L'illustrateur biblique
1 Thesaloniciens 5:27
I charge you by the Lord that this Epistle be read unto all the holy brethren
The authority of St.
Paul’s Epistles
This is by implication a remarkable ecclesiastical sanction claimed for this Epistle. In the Jewish Church Moses and the Prophets were constantly read (Luc 4:16; Actes 13:27; Actes 15:21). The injunction here reminds us of the blessing in Apocalypse 1:3, and the impressive solemnity with which it is given is worthy of note. Surely it suggests the duty of reading passages of the New Testament in church, and even the guilt of neglecting it, or of keeping it from the people. This is one of the passages which give us an idea of the great authority attributed to the Epistles from the earliest times.
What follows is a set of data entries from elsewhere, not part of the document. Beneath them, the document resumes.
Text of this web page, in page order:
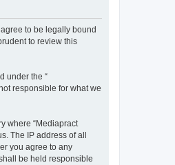
agree to be legally bound
to review this
under the “
responsible for what we
where “Mediapract
The IP address of all
you agree to any
be held responsible

They were carried by the apostle’s delegates (like the iggereth of the synagogues); they were held to have equal dogmatic authority with the apostle himself; they were read out and finally deposited among the archives of the church; they were taken out on solemn days and read as sacred documents, with a perpetual teaching. Thus the epistolary form of literature was peculiarly the shape into which apostolic thought was thrown--a form well adapted to the wants of the time, and to the character and temperament of St. Paul. (Bp. Alexander.)
Bible reading in the Church
The solemnity of this charge suggests--
1. The coordinate authority of the Epistles with other portions of Holy Writ. The Old Testament lessons came as messages from God in the synagogue; the New Testament lessons come as the same in the church.
2. The prominent place they should occupy in public worship. Too many regard them as amongst the “preliminaries,” and treat them accordingly. Singing, prayer, reading, preaching are each of the utmost importance. If any deserve prominence it is reading, for that is the declaration of the pure Word of God.
I. How the Bible should be read in church.
1. Distinctly. When mumbled the time is simply wasted, and the people deprived of edification and comfort. Those who protest against their being read in a dead language should beware of reading them in a dead voice.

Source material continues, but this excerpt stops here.